Accordingly, it is seen that an improved method and apparatus for drilling deviated wells is desired.

An improved method and apparatus for drilling highly deviated wells is disclosed. The drilling assembly can be used to drill wells with as much as 15,000 feet of pipe and still turn and be guided within ±1° per 100 feet. These results can be obtained without the need for active guidance devices and are independent of weight on the assembly. Further, the device can be run into the hole and around curves with very little slack-off drag and, conversely, can be pulled out of the hole with very little pick-up drag. This is especially important in recompletion efforts because small drilling rigs with limited hoisting capacities are often used in such well recompletion efforts.

Slack-off and pull-out drag are decreased by providing a "slick" assembly. In particular, the components of the assembly are preferably of the same diameter (i.e., they are all externally flush) so as to reduce the slack-off and pull-out drag. The invention described herein may, for example, require overpull of only 5,000 pounds and push of 3,000 pounds for an 80,000-pound string.

Greater flexibility is provided to the drilling assembly through the use of aluminum or aluminum alloy survey collars in combination with, for example, conventional steel pipe. These flexible collars (which are normally considered undesirable in oil field drilling operations due to their tendency to fail during rotation of the pipe) provide dampening of vibrations and easier turning, without failure due to the use of a down-hole motor.

A desired turning radius is better achieved through the use of a pony collar.
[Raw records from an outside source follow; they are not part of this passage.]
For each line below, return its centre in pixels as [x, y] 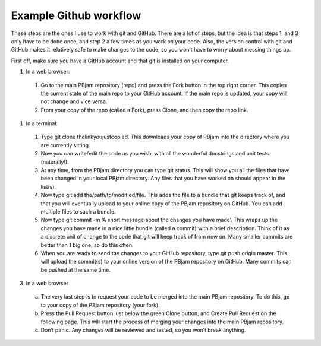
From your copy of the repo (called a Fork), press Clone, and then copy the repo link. [144, 110]
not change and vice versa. [74, 101]
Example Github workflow [76, 15]
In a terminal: [42, 123]
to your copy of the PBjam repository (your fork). [100, 305]
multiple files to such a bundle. [78, 211]
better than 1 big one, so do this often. [87, 245]
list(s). [48, 186]
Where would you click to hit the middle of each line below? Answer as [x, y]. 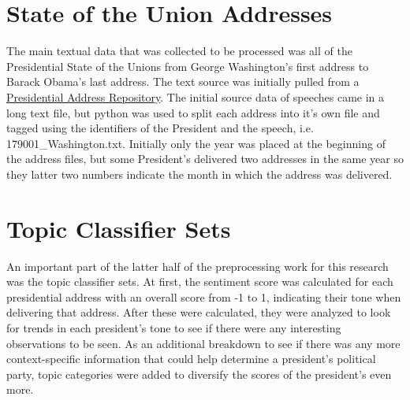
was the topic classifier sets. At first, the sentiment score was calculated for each [200, 281]
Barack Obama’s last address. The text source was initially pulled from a [183, 81]
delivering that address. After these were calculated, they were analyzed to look [199, 312]
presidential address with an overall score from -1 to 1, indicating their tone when [204, 296]
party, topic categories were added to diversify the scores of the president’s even [199, 374]
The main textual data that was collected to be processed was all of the [179, 51]
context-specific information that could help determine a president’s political [191, 359]
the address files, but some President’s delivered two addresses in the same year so [205, 159]
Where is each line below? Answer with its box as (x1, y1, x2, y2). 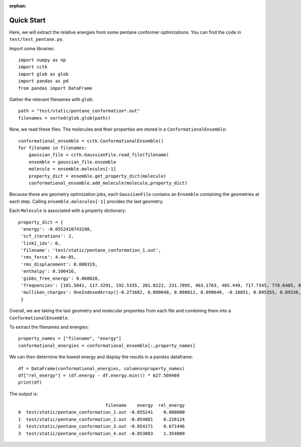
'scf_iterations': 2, (21, 234, 74, 239)
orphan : (9, 3, 27, 9)
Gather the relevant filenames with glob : (9, 96, 94, 102)
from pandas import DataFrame (18, 85, 93, 91)
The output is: (9, 391, 38, 397)
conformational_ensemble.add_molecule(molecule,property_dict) (28, 180, 188, 186)
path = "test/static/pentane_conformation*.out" (18, 108, 140, 114)
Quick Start (9, 16, 46, 25)
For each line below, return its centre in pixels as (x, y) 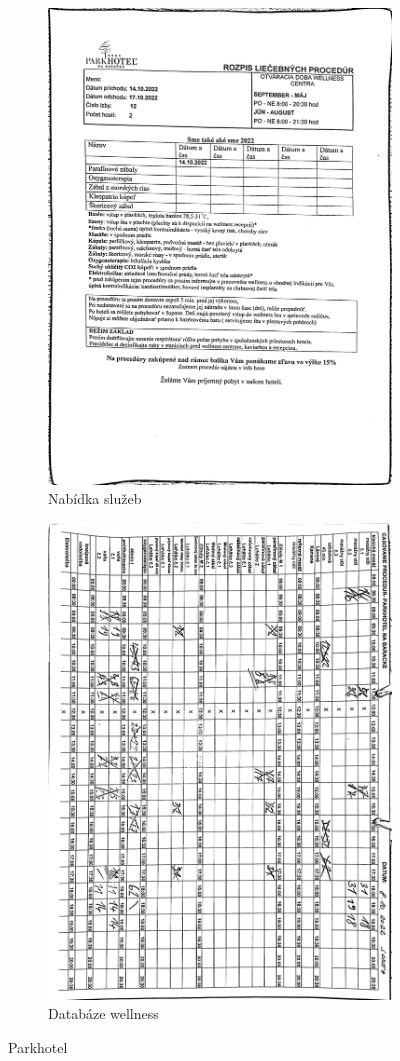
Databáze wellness (103, 1013)
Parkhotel (38, 1046)
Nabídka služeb (95, 498)
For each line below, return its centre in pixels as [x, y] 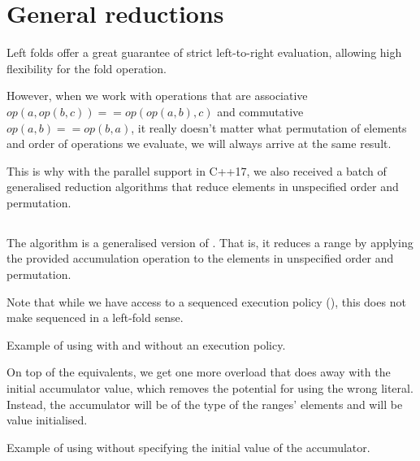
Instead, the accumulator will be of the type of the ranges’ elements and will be [205, 404]
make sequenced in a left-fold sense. [95, 317]
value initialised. [47, 420]
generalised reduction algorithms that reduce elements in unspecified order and [203, 187]
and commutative [260, 111]
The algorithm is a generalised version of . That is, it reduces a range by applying [210, 242]
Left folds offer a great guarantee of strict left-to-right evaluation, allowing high [204, 52]
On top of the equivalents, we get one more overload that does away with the [199, 372]
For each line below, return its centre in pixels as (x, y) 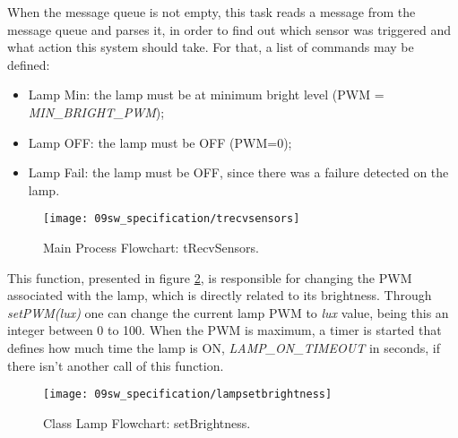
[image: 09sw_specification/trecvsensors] (172, 219)
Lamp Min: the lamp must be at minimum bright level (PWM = (206, 94)
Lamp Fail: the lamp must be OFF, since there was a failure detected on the (238, 172)
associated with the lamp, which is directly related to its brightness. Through (220, 295)
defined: (29, 64)
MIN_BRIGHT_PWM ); (96, 112)
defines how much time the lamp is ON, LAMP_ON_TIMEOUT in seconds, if (224, 347)
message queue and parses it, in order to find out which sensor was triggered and (229, 29)
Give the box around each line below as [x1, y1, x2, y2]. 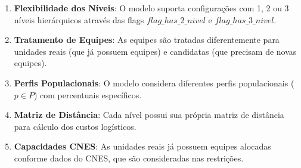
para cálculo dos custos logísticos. [14, 120, 136, 132]
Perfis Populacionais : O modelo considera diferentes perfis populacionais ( [14, 76, 294, 89]
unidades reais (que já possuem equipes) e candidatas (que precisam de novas [14, 45, 297, 57]
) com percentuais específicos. [33, 88, 142, 101]
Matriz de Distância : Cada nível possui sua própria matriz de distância [14, 108, 284, 121]
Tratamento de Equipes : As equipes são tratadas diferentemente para [14, 33, 280, 46]
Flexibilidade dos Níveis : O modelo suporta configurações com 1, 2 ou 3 [14, 2, 289, 14]
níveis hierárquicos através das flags [14, 13, 144, 26]
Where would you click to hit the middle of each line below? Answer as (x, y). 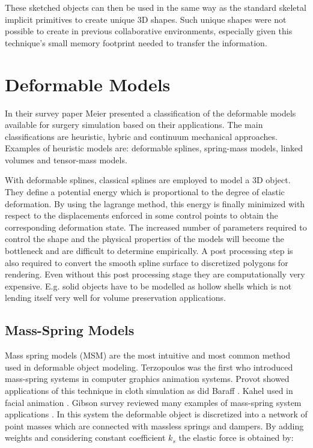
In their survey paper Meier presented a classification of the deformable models (150, 113)
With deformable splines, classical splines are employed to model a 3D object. (148, 180)
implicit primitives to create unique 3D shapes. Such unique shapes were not (146, 19)
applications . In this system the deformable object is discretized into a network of (156, 414)
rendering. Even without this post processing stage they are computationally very (155, 274)
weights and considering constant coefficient (85, 437)
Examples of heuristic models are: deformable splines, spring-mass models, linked (154, 148)
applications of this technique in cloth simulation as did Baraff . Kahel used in (149, 390)
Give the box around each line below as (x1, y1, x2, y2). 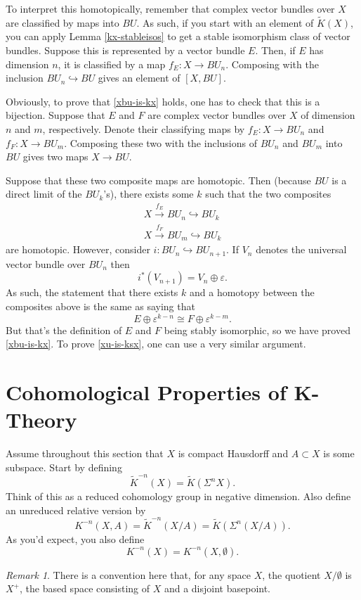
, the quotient (262, 567, 321, 582)
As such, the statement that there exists (6, 285, 178, 300)
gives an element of (98, 70, 180, 85)
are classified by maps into (6, 15, 119, 30)
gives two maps (22, 149, 88, 164)
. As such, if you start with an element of (136, 15, 314, 30)
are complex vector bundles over (147, 108, 287, 122)
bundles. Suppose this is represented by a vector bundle (6, 43, 245, 57)
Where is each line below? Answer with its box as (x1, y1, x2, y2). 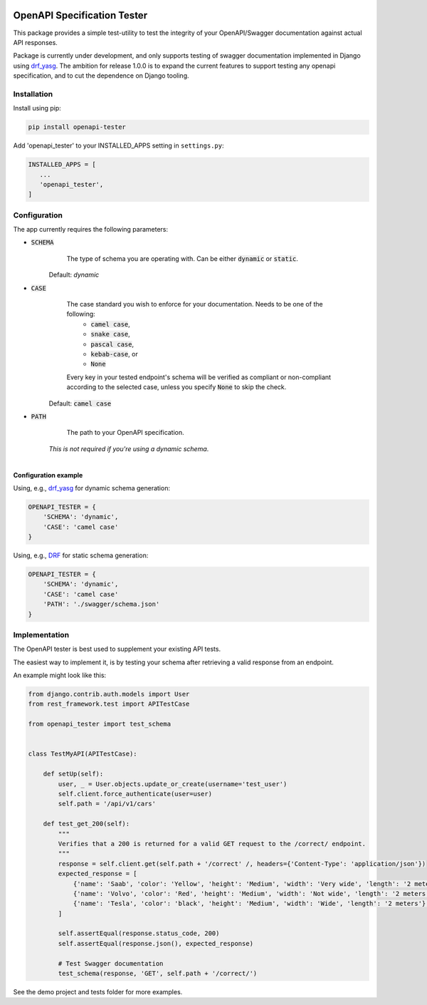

The pony collar is a particularly heavy section of pipe which serves to keep the motor laying against the bottom of the hole. In a preferred embodiment the pony collar is located between a bent motor housing and a bent sub.

Accordingly, in one embodiment, the drilling assembly includes a drill string; a bent section attached to the drill string; a fluid-operated motor attached to the bent section; and a drill bit attached to the fluid-operated motor, the drill bit further comprising a gauge shoulder, the gauge shoulder having a width of about 3 inches to 41/2 inches. Preferably the gauge shoulder has a width of about 3 inches.

In an alternative embodiment, the drilling assembly includes a drill string; a bent section attached to the drill string; a fluid-driven motor attached to the bent section; a bit attached to the fluid-driven motor; and at least one survey collar above the bit, the survey collar comprising a metal selected from the group aluminum or monel tubing.

In a further embodiment the apparatus includes a drill string; a bent section attached to the drill string; a pony collar attached to the bent section opposite the drill string; a motor attached to the pony collar opposite the bent section, the motor having a bent housing; and a bit attached to the motor. The pony collar is preferably a section of pipe having sufficient mass to maintain the motor against the side of the wellbore and reduce vibration on a steering tool.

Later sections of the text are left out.